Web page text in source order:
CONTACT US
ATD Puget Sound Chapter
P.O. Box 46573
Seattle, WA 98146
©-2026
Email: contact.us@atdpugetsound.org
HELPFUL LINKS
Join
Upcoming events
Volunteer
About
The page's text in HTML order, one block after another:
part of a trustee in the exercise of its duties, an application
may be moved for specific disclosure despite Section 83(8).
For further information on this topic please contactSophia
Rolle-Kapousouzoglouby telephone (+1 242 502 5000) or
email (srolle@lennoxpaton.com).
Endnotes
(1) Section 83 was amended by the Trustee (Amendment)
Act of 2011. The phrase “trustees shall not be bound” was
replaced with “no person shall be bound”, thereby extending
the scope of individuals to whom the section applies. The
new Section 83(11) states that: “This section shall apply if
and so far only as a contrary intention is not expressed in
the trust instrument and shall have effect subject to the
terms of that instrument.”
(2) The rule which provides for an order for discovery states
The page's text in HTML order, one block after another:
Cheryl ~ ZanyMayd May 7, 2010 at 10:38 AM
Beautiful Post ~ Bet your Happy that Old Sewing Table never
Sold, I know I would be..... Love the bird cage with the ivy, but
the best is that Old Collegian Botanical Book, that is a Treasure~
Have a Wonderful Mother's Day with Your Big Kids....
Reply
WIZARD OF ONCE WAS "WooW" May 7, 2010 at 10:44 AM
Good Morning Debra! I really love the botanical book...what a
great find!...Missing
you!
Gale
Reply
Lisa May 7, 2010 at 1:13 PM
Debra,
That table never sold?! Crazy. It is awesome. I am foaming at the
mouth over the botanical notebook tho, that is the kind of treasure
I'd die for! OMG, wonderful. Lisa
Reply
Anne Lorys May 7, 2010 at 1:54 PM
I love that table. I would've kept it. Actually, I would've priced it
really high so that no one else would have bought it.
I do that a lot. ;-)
■ ■ ■ ■ ■ ■ ■
What you should do: Counting only lines that hold "Lisa", state how many appear in the records, and give nothing but the number.

Completed exercise: 2